| Work required |
Select the lines of the records containing the word "Shameka" and list them.

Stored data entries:
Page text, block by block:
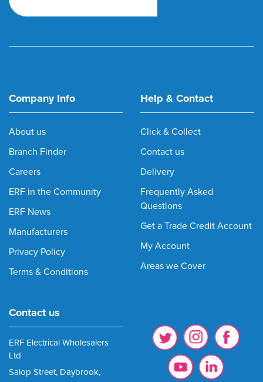
Company Info
About us
Branch Finder
Careers
ERF in the Community
ERF News
Manufacturers
Privacy Policy
Terms & Conditions
Help & Contact
Click & Collect
Contact us
Delivery
Frequently Asked
Questions
Get a Trade Credit Account
My Account
Areas we Cover
Contact us
ERF Electrical Wholesalers
Ltd
Salop Street, Daybrook,
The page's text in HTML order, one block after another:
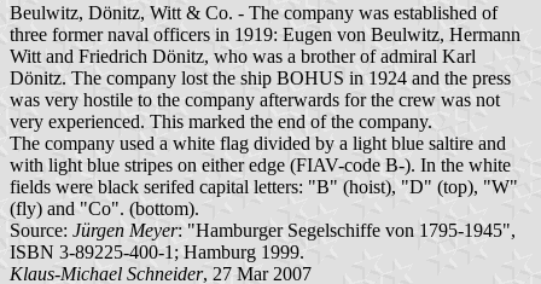
Beulwitz, Dönitz, Witt & Co. - The company was established of
three former naval officers in 1919: Eugen von Beulwitz, Hermann
Witt and Friedrich Dönitz, who was a brother of admiral Karl
Dönitz. The company lost the ship BOHUS in 1924 and the press
was very hostile to the company afterwards for the crew was not
very experienced. This marked the end of the company.
The company used a white flag divided by a light blue saltire and
with light blue stripes on either edge (FIAV-code B-). In the white
fields were black serifed capital letters: "B" (hoist), "D" (top), "W"
(fly) and "Co". (bottom).
Source: Jürgen Meyer: "Hamburger Segelschiffe von 1795-1945",
ISBN 3-89225-400-1; Hamburg 1999.
Klaus-Michael Schneider, 27 Mar 2007
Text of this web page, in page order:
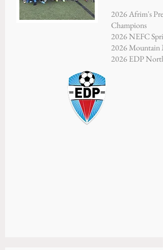
2026 Afrim's
Champions
2026 NEFC
2026 Mountain
2026 EDP
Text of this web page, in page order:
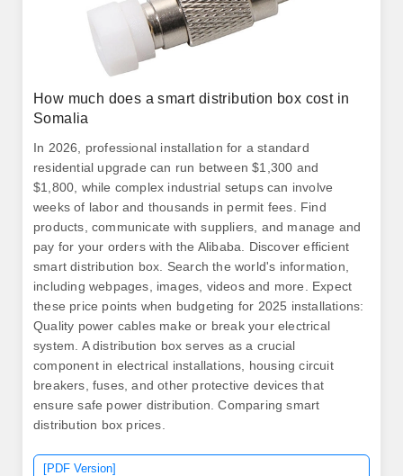
How much does a smart distribution box cost in
Somalia
In 2026, professional installation for a standard
residential upgrade can run between $1,300 and
$1,800, while complex industrial setups can involve
weeks of labor and thousands in permit fees. Find
products, communicate with suppliers, and manage and
pay for your orders with the Alibaba. Discover efficient
smart distribution box. Search the world's information,
including webpages, images, videos and more. Expect
these price points when budgeting for 2025 installations:
Quality power cables make or break your electrical
system. A distribution box serves as a crucial
component in electrical installations, housing circuit
breakers, fuses, and other protective devices that
ensure safe power distribution. Comparing smart
distribution box prices.
[PDF Version]
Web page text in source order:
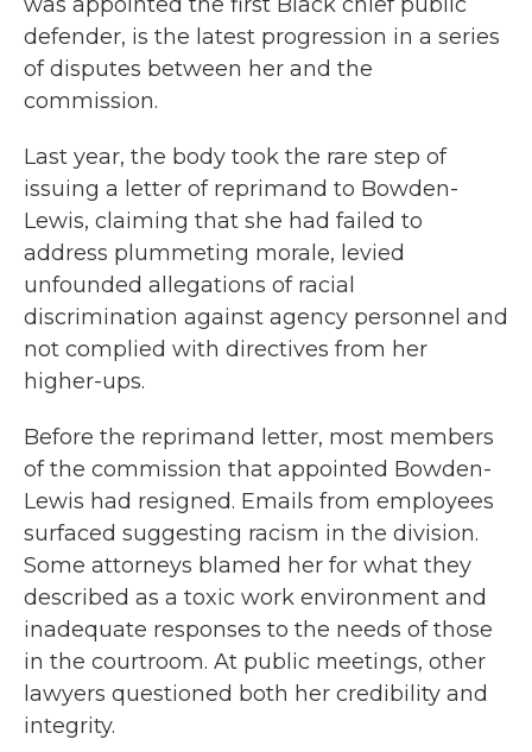
defender, is the latest progression in a series
of disputes between her and the
commission.
Last year, the body took the rare step of
issuing a letter of reprimand to Bowden-
Lewis, claiming that she had failed to
address plummeting morale, levied
unfounded allegations of racial
discrimination against agency personnel and
not complied with directives from her
higher-ups.
Before the reprimand letter, most members
of the commission that appointed Bowden-
Lewis had resigned. Emails from employees
surfaced suggesting racism in the division.
Some attorneys blamed her for what they
described as a toxic work environment and
inadequate responses to the needs of those
in the courtroom. At public meetings, other
lawyers questioned both her credibility and
integrity.
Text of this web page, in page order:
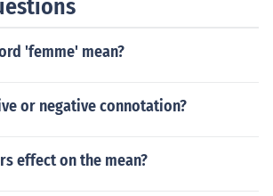
'femme' mean?
or negative connotation?
effect on the mean?
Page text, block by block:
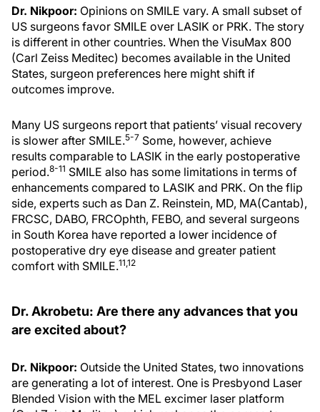
Dr. Nikpoor: Opinions on SMILE vary. A small subset of
US surgeons favor SMILE over LASIK or PRK. The story
is different in other countries. When the VisuMax 800
(Carl Zeiss Meditec) becomes available in the United
States, surgeon preferences here might shift if
outcomes improve.
Many US surgeons report that patients’ visual recovery
is slower after SMILE.5-7 Some, however, achieve
results comparable to LASIK in the early postoperative
period.8-11 SMILE also has some limitations in terms of
enhancements compared to LASIK and PRK. On the flip
side, experts such as Dan Z. Reinstein, MD, MA(Cantab),
FRCSC, DABO, FRCOphth, FEBO, and several surgeons
in South Korea have reported a lower incidence of
postoperative dry eye disease and greater patient
comfort with SMILE.11,12
Dr. Akrobetu: Are there any advances that you
are excited about?
Dr. Nikpoor: Outside the United States, two innovations
are generating a lot of interest. One is Presbyond Laser
Blended Vision with the MEL excimer laser platform
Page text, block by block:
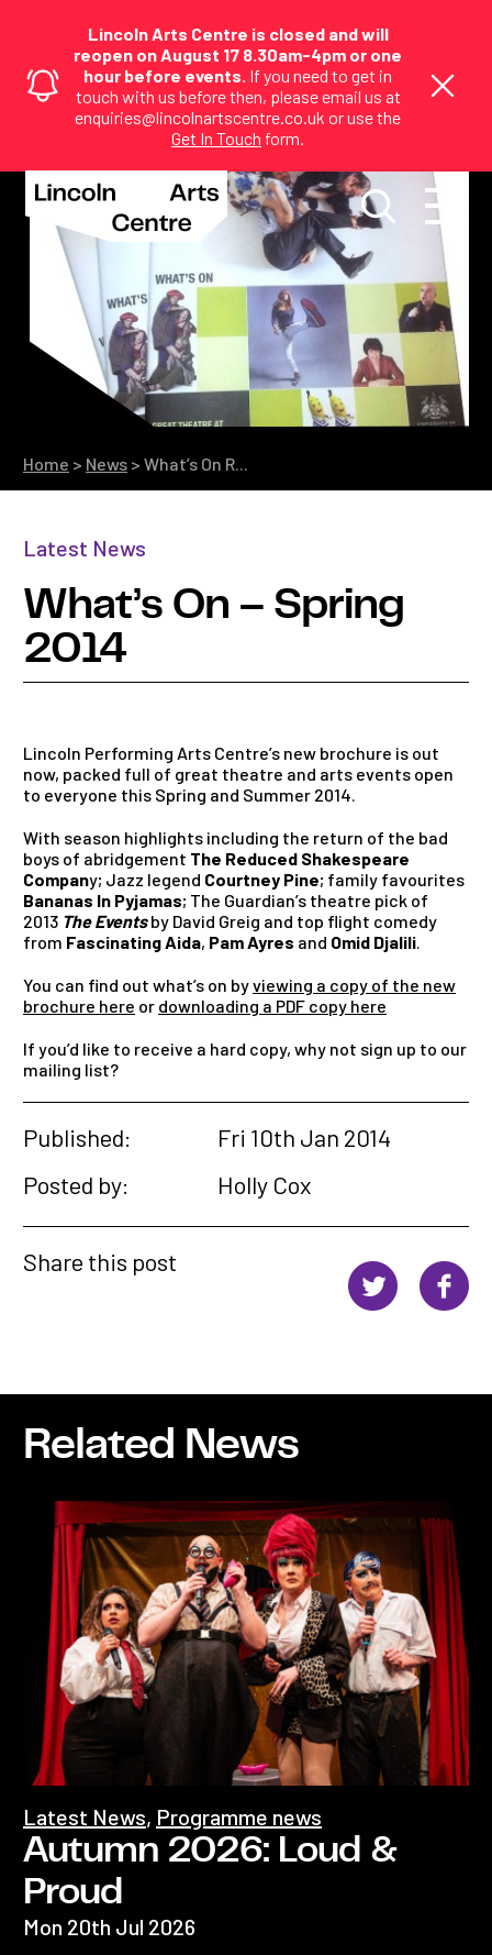
Lincoln Arts Centre is closed and will
reopen on August 17 8.30am-4pm or one
hour before events. If you need to get in
touch with us before then, please email us at
enquiries@lincolnartscentre.co.uk or use the
Get In Touch form.
Home > News > What’s On R...
Latest News
What’s On – Spring
2014
Lincoln Performing Arts Centre’s new brochure is out
now, packed full of great theatre and arts events open
to everyone this Spring and Summer 2014.
With season highlights including the return of the bad
boys of abridgement The Reduced Shakespeare
Company; Jazz legend Courtney Pine; family favourites
Bananas In Pyjamas; The Guardian’s theatre pick of
2013 The Eventsby David Greig and top flight comedy
from Fascinating Aida, Pam Ayres and Omid Djalili.
You can find out what’s on byviewing a copy of the new
brochure here or downloading a PDF copy here
If you’d like to receive a hard copy, why not sign up to our
mailing list?
Published:
Fri 10th Jan 2014
Posted by:
Holly Cox
Share this post
Related News
Autumn 2026: Loud &
Proud
Latest News, Programme news
Mon 20th Jul 2026
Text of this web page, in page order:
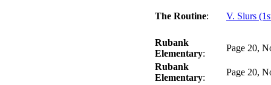
The Routine: V. Slurs
Rubank
Elementary:
Page 20,
Rubank
Elementary:
Page 20,
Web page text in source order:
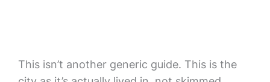
This isn’t another generic guide. This is the
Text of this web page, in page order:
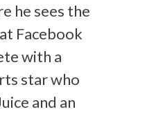
he sees the
Facebook
with a
star who
and an
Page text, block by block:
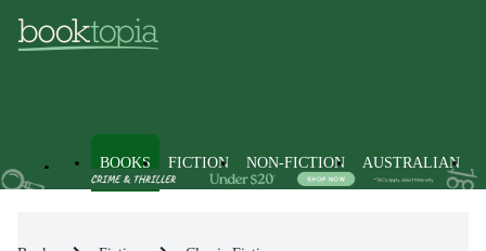
BOOKS FICTION NON-FICTION AUSTRALIAN
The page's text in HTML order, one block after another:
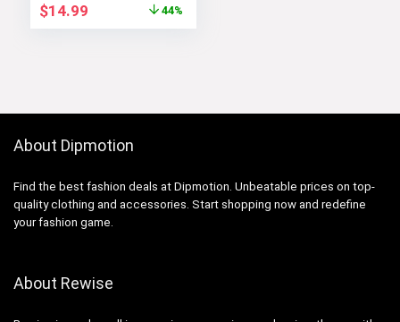
Original
price
$14.99Current
44%
About Dipmotion
Find the best fashion deals at Dipmotion. Unbeatable prices on top-
quality clothing and accessories. Start shopping now and redefine
your fashion game.
About Rewise
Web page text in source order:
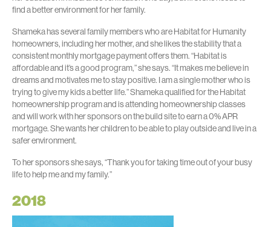
find a better environment for her family.
Shameka has several family members who are Habitat for Humanity
homeowners, including her mother, and she likes the stability that a
consistent monthly mortgage payment offers them. “Habitat is
affordable and it’s a good program,” she says. “It makes me believe in
dreams and motivates me to stay positive. I am a single mother who is
trying to give my kids a better life.” Shameka qualified for the Habitat
homeownership program and is attending homeownership classes
and will work with her sponsors on the build site to earn a 0% APR
mortgage. She wants her children to be able to play outside and live in a
safer environment.
To her sponsors she says, “Thank you for taking time out of your busy
life to help me and my family.”
2018
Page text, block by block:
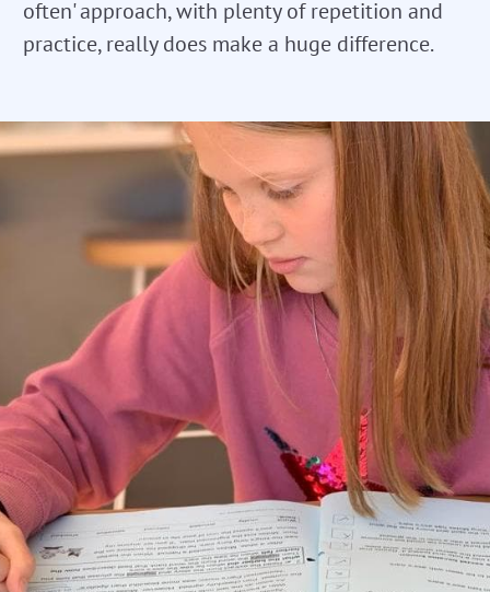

| Answer to this task |
Shameka has several family members who are Habitat for Humanity
trying to give my kids a better life.” Shameka qualified for the Habitat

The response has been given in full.